Интервью Любы Мульменко казанскому журналу «Карл Фукс»

Люба2

О побеге из города в другой город, о правде и безалаберности, о том, как не быть тёлкой в компании пацанов, об ответственности и о любви к русскому языку размышляет одна из самых востребованных авторов российского кино.

Она снимает чёрную, почти казачью шапку, серое, по моде мешковатое пальто, под которыми обнаруживается хрупкая девушка в чёрной кружевной кофте и мини-юбке с романтическими складочками. «Я люблю быть взлохмаченной», — говорит Люба, тем не менее, доставая из сумки расчёску. В ноябре она произвела неизгладимое впечатление на казанскую публику лекциями по сценарному мастерству и фильмами, снятыми по её сценариям. Не только на казанскую — на голландскую, чешскую, московскую… Российский Forbes среди десяти важных фильмов 2014 года называет три, над которыми трудилась сценарист Люба Мульменко: «Ещё один год», «Как меня зовут», «Комбинат “Надежда”».

Паб в самом эклектичном районе старой Москвы. В трех шагах от Маросейки, в километре от Кремля. Любе нравится, что сегодняшним воскресным вечером здесь пусто. Здесь пусто, зато в фильмах густо. Густо замешенная городская суровая жизнь.

— Мы можем поговорить о фильме «Комбинат “Надежда”»? Действие происходит в Норильске, городе необычном, отрезанном от материка. Я была в Норильске и меня он потряс. Столько денег, столько никеля, олигархов, производственных запахов, девушек из солярия. И какая-то перманентная разруха. Как вы достигли такой достоверности в художественном кино?

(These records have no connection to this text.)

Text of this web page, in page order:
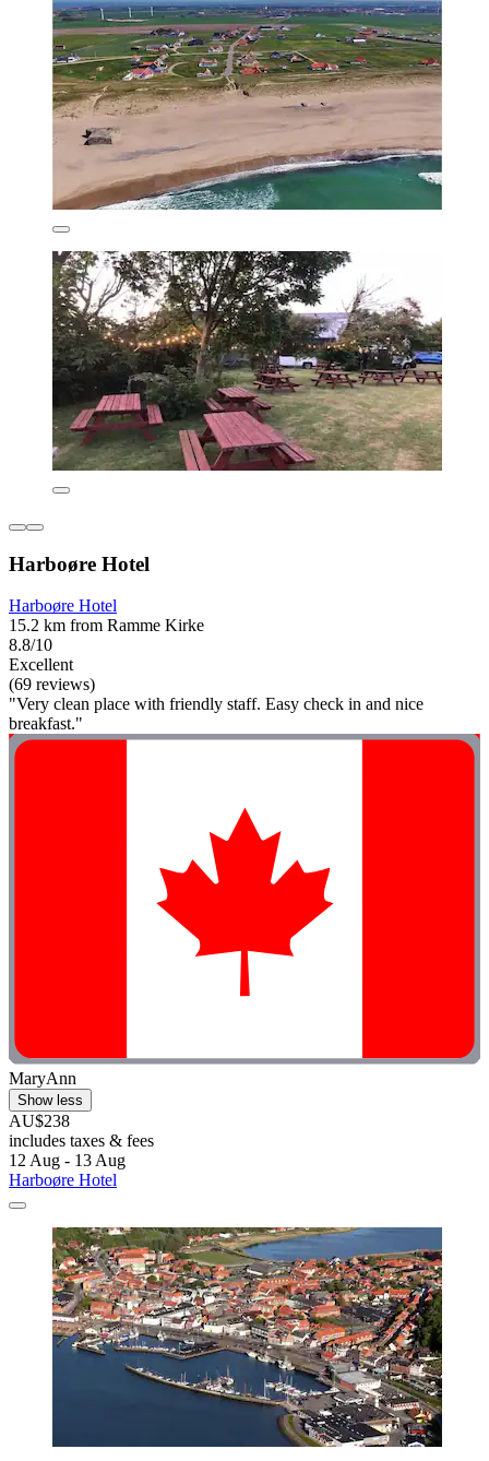
Harboøre Hotel
Harboøre Hotel
15.2 km from Ramme Kirke
8.8/10
Excellent
(69 reviews)
"Very clean place with friendly staff. Easy check in and nice
breakfast."
MaryAnn
Show less
AU$238
includes taxes & fees
12 Aug - 13 Aug
Harboøre Hotel
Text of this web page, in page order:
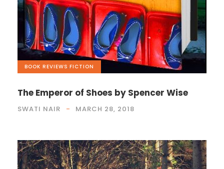
BOOK REVIEWS,FICTION
The Emperor of Shoes by Spencer Wise
SWATI NAIR MARCH 28, 2018
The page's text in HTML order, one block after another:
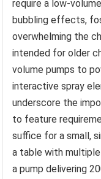
require a low-
bubbling effects,
overwhelming the
intended for older
volume pumps to
interactive spray
underscore the
to feature
suffice for a small,
a table with
a pump delivering
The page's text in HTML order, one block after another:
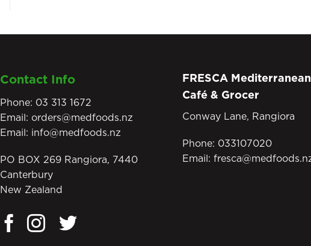
Contact Info
Phone: 03 313 1672
Email: orders@medfoods.nz
Email: info@medfoods.nz
PO BOX 269 Rangiora, 7440
Canterbury
New Zealand
FRESCA Mediterranean
Café & Grocer
Conway Lane, Rangiora
Phone: 033107020
Email:
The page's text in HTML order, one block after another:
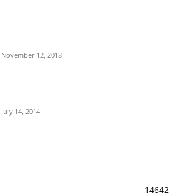
November 12, 2018
July 14, 2014
14642
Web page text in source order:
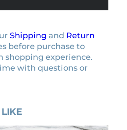
Shipping and Return
before purchase to
shopping experience.
with questions or
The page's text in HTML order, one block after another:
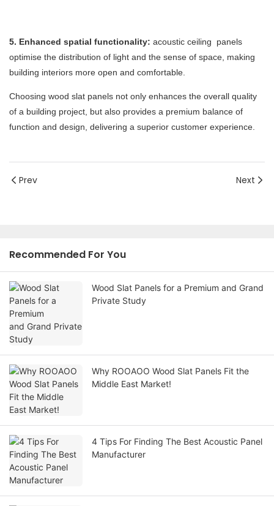
5. Enhanced spatial functionality: acoustic ceiling panels
optimise the distribution of light and the sense of space, making
building interiors more open and comfortable.
Choosing wood slat panels not only enhances the overall quality
of a building project, but also provides a premium balance of
function and design, delivering a superior customer experience.
Prev Next
Recommended For You
Wood Slat Panels for a Premium and Grand
Private Study
Why ROOAOO Wood Slat Panels Fit the
Middle East Market!
4 Tips For Finding The Best Acoustic Panel
Manufacturer
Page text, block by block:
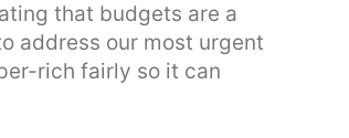
that budgets are a
address our most urgent
rich fairly so it can
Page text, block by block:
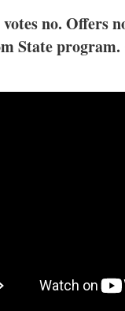
no. Offers
State program.
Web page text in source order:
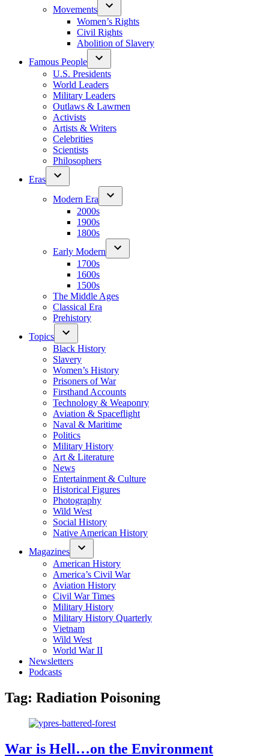
Movements
Women’s Rights
Civil Rights
Abolition of Slavery
Famous People
U.S. Presidents
World Leaders
Military Leaders
Outlaws & Lawmen
Activists
Artists & Writers
Celebrities
Scientists
Philosophers
Eras
Modern Era
2000s
1900s
1800s
Early Modern
1700s
1600s
1500s
The Middle Ages
Classical Era
Prehistory
Topics
Black History
Slavery
Women’s History
Prisoners of War
Firsthand Accounts
Technology & Weaponry
Aviation & Spaceflight
Naval & Maritime
Politics
Military History
Art & Literature
News
Entertainment & Culture
Historical Figures
Photography
Wild West
Social History
Native American History
Magazines
American History
America’s Civil War
Aviation History
Civil War Times
Military History
Military History Quarterly
Vietnam
Wild West
World War II
Newsletters
Podcasts
Tag: Radiation Poisoning
War is Hell…on the Environment
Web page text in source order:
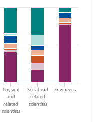
sector:
2015.
Physical
and
related
scientists
Social and
related
scientists
Engineers
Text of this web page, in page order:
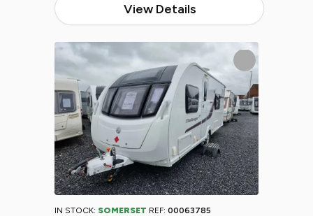
View Details
IN STOCK: SOMERSET REF: 00063785
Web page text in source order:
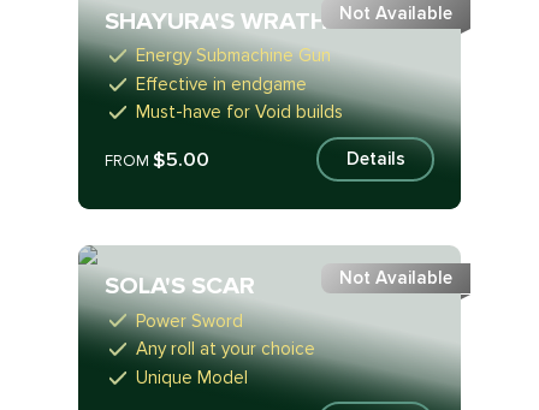
SHAYURA'S WRATH
Energy Submachine Gun
Effective in endgame
Must-have for Void builds
FROM$5.00 Details
Not Available
SOLA'S SCAR
Power Sword
Any roll at your choice
Unique Model
Not Available
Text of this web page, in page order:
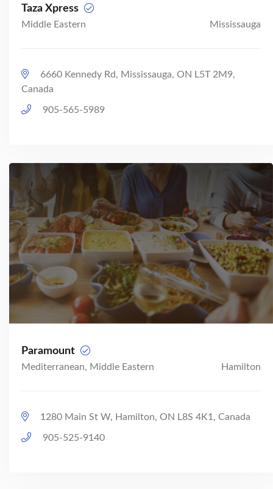
Taza Xpress
Middle Eastern Mississauga
6660 Kennedy Rd, Mississauga, ON L5T 2M9,
Canada
905-565-5989
Paramount
Mediterranean, Middle Eastern Hamilton
1280 Main St W, Hamilton, ON L8S 4K1, Canada
905-525-9140
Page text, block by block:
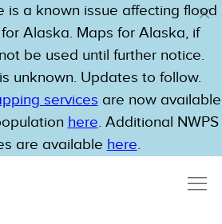
is a known issue affecting flood
Alaska. Maps for Alaska, if
be used until further notice.
unknown. Updates to follow.
services are now available
here. Additional NWPS
are available here.
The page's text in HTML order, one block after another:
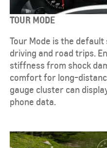
TOUR MODE
Tour Mode is the
driving and road trips.
stiffness from shock
comfort for long-
gauge cluster can
phone data.
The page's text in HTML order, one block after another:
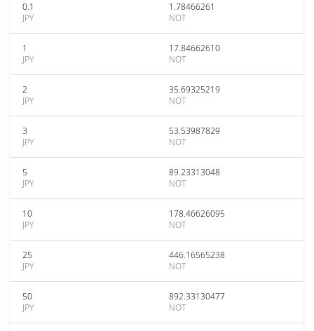
0.1
JPY
1.78466261
NOT
1
JPY
17.84662610
NOT
2
JPY
35.69325219
NOT
3
JPY
53.53987829
NOT
5
JPY
89.23313048
NOT
10
JPY
178.46626095
NOT
25
JPY
446.16565238
NOT
50
JPY
892.33130477
NOT

— Это выдуманная история. Когда режиссёр ко мне обратилась, она уже знала, что хочет сценарий именно про Норильск, хотя никогда там не бывала. Она выбрала этот город, потому что в нём трудно жить и оттуда технически трудно уехать. Там нет железной дороги, а только воздушное сообщение. Но те немногочисленные авиакомпании, которые туда летают, устанавливают очень высокие цены. Во Владивосток проще улететь, чем в Норильск. Ещё можно летом в короткий период на пароходе добраться по Енисею до Красноярска. Это была наша рабочая история — история о попытке выбраться из города. Мы приехали в Норильск за год до съёмок, совместив выбор натуры, объектов и проверку сценарных обстоятельств, которые мы сочинили по итогам интернет-сёрфинга, с опорой на контент норильских пабликов, то есть на тексты, фото и видео самых норильчан. И Норильск нам подошёл, наша гипотеза подтвердилась. Правда мы всё-таки внесли правки в сценарий, потому что там были какие-то глупости. Например, мы думали, что все жители Норильска поголовно едят оленину.

— Вы помните ваши первые впечатления?

— Понимаете, я много ездила, видела много промышленных городов, тундру, но в Норильске всё, что построено людьми, выглядит странно. Это местами похоже на города-призраки, где стоят брошенные многоэтажки с голыми окнами. Как я поняла, поначалу строители не учитывали местные особенности — вечную мерзлоту, — и дома разваливались, некоторые просто падали. Потом они приноровились строить новые безопасные дома, но ранние постройки в основном в руинах. Потом в Норильске нет деревьев, то есть вообще. Это тоже странно. И ещё они дома раскрашивают в яркие цвета — в жёлтый, в красный, в голубой. Чтобы жить было веселей. Но из-за запредельных зимних температур им приходится каждую весну делать генеральный ремонт города. Заново красить фасады и асфальт класть.

Люба1

— Но, несмотря на внешние обстоятельства и драматическую ситуацию героев, люди-то в фильме все хорошие. Не плохие.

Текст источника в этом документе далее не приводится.